• [Requirement]
Reproduce the entries below exactly, but only from the line containing "previous Start (0x4)" to the line containing "in the processing", inclusive.

** Opening Available data block **

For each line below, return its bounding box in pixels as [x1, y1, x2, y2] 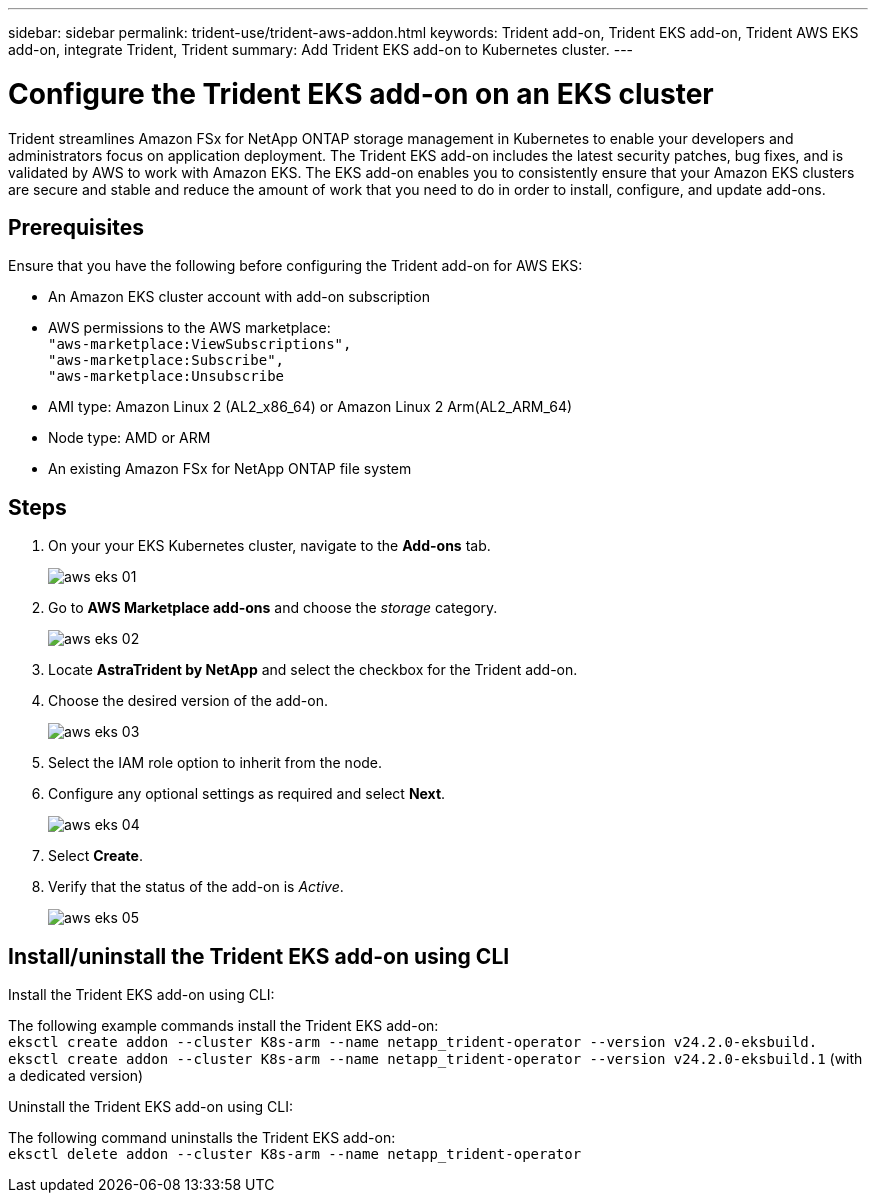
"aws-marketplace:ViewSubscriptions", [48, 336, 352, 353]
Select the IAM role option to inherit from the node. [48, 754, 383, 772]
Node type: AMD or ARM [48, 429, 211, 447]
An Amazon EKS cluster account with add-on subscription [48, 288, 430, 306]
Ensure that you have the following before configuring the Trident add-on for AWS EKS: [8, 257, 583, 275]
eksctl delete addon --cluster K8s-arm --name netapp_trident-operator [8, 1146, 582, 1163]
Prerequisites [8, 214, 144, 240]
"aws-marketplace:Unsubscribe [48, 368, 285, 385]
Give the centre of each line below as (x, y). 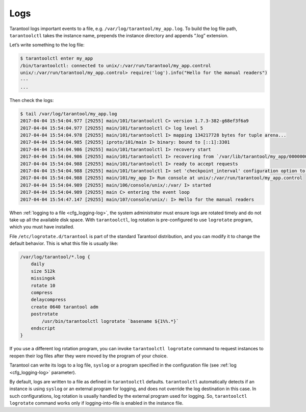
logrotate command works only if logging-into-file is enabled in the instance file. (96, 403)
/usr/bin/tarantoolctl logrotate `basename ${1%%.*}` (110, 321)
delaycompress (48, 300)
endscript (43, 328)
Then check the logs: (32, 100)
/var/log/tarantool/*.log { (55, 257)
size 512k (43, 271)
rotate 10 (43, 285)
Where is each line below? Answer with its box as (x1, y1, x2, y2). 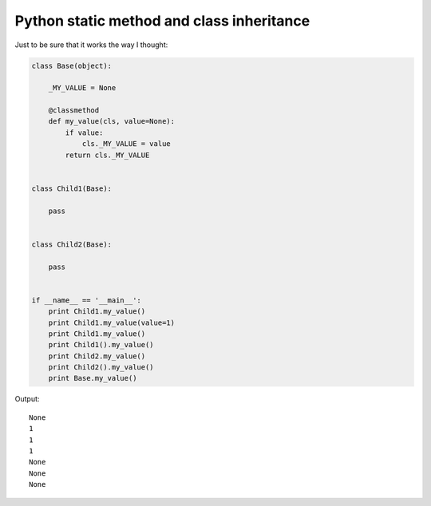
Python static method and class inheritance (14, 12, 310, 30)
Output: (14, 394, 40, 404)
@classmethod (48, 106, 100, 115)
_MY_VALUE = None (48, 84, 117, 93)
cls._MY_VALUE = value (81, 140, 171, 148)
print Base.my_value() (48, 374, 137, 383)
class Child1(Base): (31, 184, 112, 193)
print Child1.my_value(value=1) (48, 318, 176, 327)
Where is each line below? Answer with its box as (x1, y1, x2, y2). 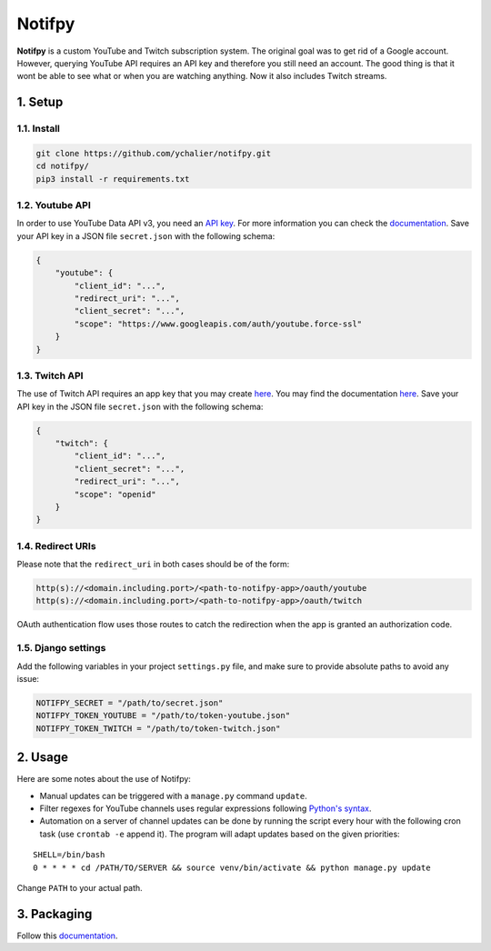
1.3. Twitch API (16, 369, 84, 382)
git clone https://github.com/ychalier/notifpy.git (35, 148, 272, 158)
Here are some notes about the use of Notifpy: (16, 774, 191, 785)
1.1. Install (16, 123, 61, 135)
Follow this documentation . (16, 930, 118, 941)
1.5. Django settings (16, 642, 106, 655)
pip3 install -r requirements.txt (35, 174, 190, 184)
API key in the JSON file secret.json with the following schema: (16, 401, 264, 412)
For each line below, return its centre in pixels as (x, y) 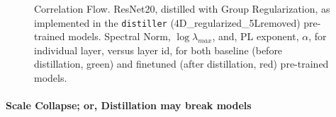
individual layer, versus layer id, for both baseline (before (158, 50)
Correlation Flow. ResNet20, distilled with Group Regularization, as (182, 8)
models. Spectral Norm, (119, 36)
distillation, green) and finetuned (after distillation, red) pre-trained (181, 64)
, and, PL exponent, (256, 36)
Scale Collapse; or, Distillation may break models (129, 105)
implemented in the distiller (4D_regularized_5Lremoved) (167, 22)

** Closing Available data block **
** Opening Available data block **

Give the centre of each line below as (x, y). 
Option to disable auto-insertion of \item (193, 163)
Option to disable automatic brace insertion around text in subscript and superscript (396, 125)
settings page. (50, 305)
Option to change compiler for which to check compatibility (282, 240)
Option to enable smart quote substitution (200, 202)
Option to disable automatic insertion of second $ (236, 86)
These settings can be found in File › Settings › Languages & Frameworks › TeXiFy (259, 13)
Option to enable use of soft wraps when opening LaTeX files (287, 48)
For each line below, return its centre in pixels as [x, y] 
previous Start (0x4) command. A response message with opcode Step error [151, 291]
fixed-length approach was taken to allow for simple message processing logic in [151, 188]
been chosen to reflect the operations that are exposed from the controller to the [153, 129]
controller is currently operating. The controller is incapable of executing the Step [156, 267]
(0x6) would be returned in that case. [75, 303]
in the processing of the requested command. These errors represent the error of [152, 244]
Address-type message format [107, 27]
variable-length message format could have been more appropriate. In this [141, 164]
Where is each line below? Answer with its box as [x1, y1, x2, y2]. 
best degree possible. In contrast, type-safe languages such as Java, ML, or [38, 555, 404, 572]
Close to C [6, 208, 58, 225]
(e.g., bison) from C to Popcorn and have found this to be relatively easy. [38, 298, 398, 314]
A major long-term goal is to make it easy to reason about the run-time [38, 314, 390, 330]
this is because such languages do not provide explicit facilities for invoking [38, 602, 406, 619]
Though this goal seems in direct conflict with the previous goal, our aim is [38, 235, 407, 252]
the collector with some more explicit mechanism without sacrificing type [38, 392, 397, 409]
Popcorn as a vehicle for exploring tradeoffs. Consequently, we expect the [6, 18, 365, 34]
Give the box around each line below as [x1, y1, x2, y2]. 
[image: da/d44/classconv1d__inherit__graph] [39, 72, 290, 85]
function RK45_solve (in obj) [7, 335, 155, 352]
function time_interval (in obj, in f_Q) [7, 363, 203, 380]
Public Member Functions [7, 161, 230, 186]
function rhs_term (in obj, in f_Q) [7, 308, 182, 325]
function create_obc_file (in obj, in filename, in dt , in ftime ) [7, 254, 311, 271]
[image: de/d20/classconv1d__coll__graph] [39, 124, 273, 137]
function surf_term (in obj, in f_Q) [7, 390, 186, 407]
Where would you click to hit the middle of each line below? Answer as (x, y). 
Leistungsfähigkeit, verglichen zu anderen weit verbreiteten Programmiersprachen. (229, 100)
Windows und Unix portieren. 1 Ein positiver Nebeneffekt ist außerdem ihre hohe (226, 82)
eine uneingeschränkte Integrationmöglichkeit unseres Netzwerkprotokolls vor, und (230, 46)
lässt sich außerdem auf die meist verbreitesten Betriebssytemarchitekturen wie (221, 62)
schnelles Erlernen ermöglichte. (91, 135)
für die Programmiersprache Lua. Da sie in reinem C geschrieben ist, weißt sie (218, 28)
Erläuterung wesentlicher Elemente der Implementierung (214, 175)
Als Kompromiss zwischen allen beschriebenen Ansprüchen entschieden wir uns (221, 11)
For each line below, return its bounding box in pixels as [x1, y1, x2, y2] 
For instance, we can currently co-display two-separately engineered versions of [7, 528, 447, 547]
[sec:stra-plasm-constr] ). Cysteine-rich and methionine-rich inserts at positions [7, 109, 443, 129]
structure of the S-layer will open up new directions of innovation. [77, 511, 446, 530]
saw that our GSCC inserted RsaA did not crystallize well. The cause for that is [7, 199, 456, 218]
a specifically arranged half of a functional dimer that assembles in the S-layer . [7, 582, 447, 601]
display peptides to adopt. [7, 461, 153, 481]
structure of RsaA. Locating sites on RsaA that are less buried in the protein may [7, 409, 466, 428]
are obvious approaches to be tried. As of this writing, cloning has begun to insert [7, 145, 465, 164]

** Closing Available data block **

• [Answer to the exercise]
previous Start (0x4) command. A response message with opcode Step error [151, 291]
fixed-length approach was taken to allow for simple message processing logic in [151, 188]
been chosen to reflect the operations that are exposed from the controller to the [153, 129]
controller is currently operating. The controller is incapable of executing the Step [156, 267]
(0x6) would be returned in that case. [75, 303]
in the processing of the requested command. These errors represent the error of [152, 244]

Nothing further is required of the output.